There is also a strongly draughting passage that was found two years ago that will need to be accessed again and explored but at the moment is totally lost.
Lets see what happens with the weather and if it is possible to get in this year.
Unfortunately this site is a extremely hazardous as it sumps as soon as the Dee flows. I suspect that it may flood from the bottom up too, either way it fills with water very quickly.
Comments
Good effort – keep going. You are understating a magnificent cave. The bedding you are in is huge – just full of rocks, trees and rubbish. The final passage to the sump is another fine big bedding and the prize will be for the diver who gets to do a stride entry into the impressive sump.

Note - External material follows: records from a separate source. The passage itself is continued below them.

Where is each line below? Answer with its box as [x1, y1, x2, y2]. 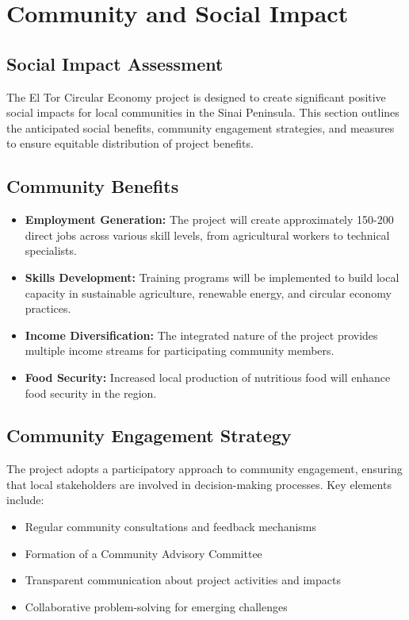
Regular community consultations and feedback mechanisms [25, 518, 317, 535]
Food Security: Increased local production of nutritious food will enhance [25, 368, 391, 385]
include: [6, 491, 44, 508]
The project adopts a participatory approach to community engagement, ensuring [6, 460, 403, 477]
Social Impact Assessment [6, 51, 224, 75]
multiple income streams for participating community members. [25, 342, 334, 359]
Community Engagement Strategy [6, 423, 292, 448]
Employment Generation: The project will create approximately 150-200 [25, 211, 394, 228]

Get a wetsuit and get on with it before I have to come out of retirement and pirate the place! You’re in now and if you leave it you’ll have to do it all over again as I know from bitter experience over the last 20 years. We really should have dived that sump immediately in the late 90s.
Shame about falling over in the slightly slippy river bed. I don’t remember ever falling over anywhere in that riverbed or off the traverse in the gorge.
You are right about the flood risk but it should be a goer at this time of year – just keep sending people out to check the weather or take a molephone and have a picnic group outside. Access down the river is great fun in the wet or with verglas. Flexible rubber
strapped crampons on wellies work well to cope with the green slippery bits.
PS Did you meet Roland in there? We once saw him towing an eel!